• _Exercise directions_
Take each line of the material that includes "first" and copy it.

### Exercise material ###

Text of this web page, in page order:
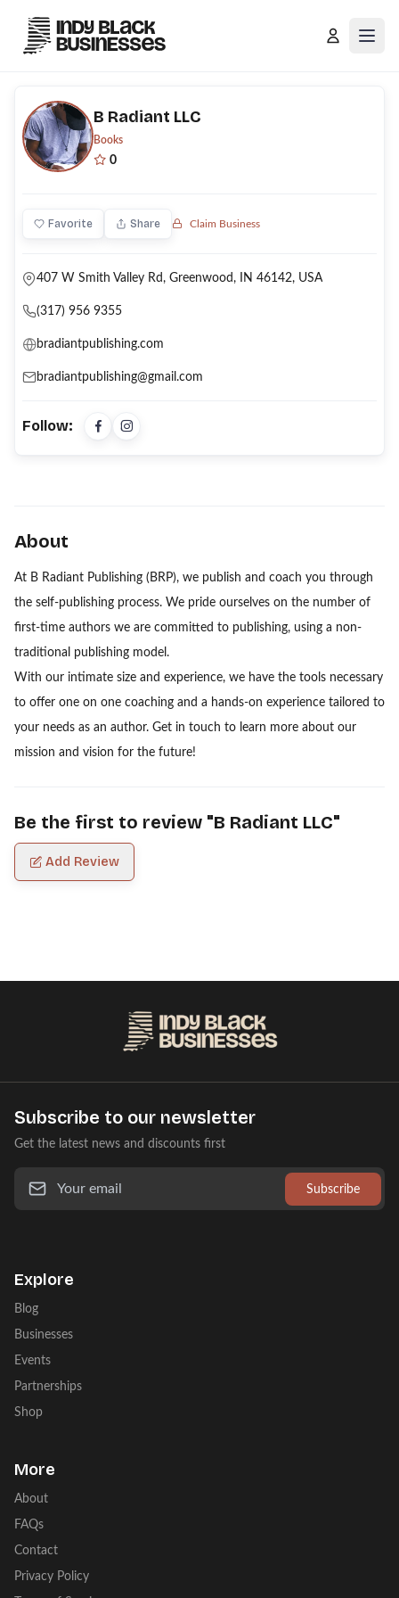
B Radiant LLC
Books
0
Favorite Share Claim Business
407 W Smith Valley Rd, Greenwood, IN 46142, USA
(317) 956 9355
bradiantpublishing.com
bradiantpublishing@gmail.com
Follow:
About
At B Radiant Publishing (BRP), we publish and coach you through
the self-publishing process. We pride ourselves on the number of
first-time authors we are committed to publishing, using a non-
traditional publishing model.
With our intimate size and experience, we have the tools necessary
to offer one on one coaching and a hands-on experience tailored to
your needs as an author. Get in touch to learn more about our
mission and vision for the future!
Be the first to review "B Radiant LLC"
Add Review
Subscribe to our newsletter
Get the latest news and discounts first
Subscribe
Explore
Blog
Businesses
Events
Partnerships
Shop
More
About
FAQs
Contact
Privacy Policy
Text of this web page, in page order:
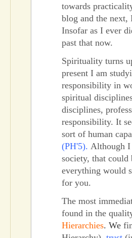
towards
blog and the
Insofar as I ever
past that now.
Spirituality turns
present I am
responsibility in
spiritual
disciplines,
responsibility. It
sort of human
(PH'5). Although I
society, that could
everything would
for you.
The most
found in the
Hierarchies. We

###

• _Answer area_
first-time authors we are committed to publishing, using a non-
Be the first to review "B Radiant LLC"
Get the latest news and discounts first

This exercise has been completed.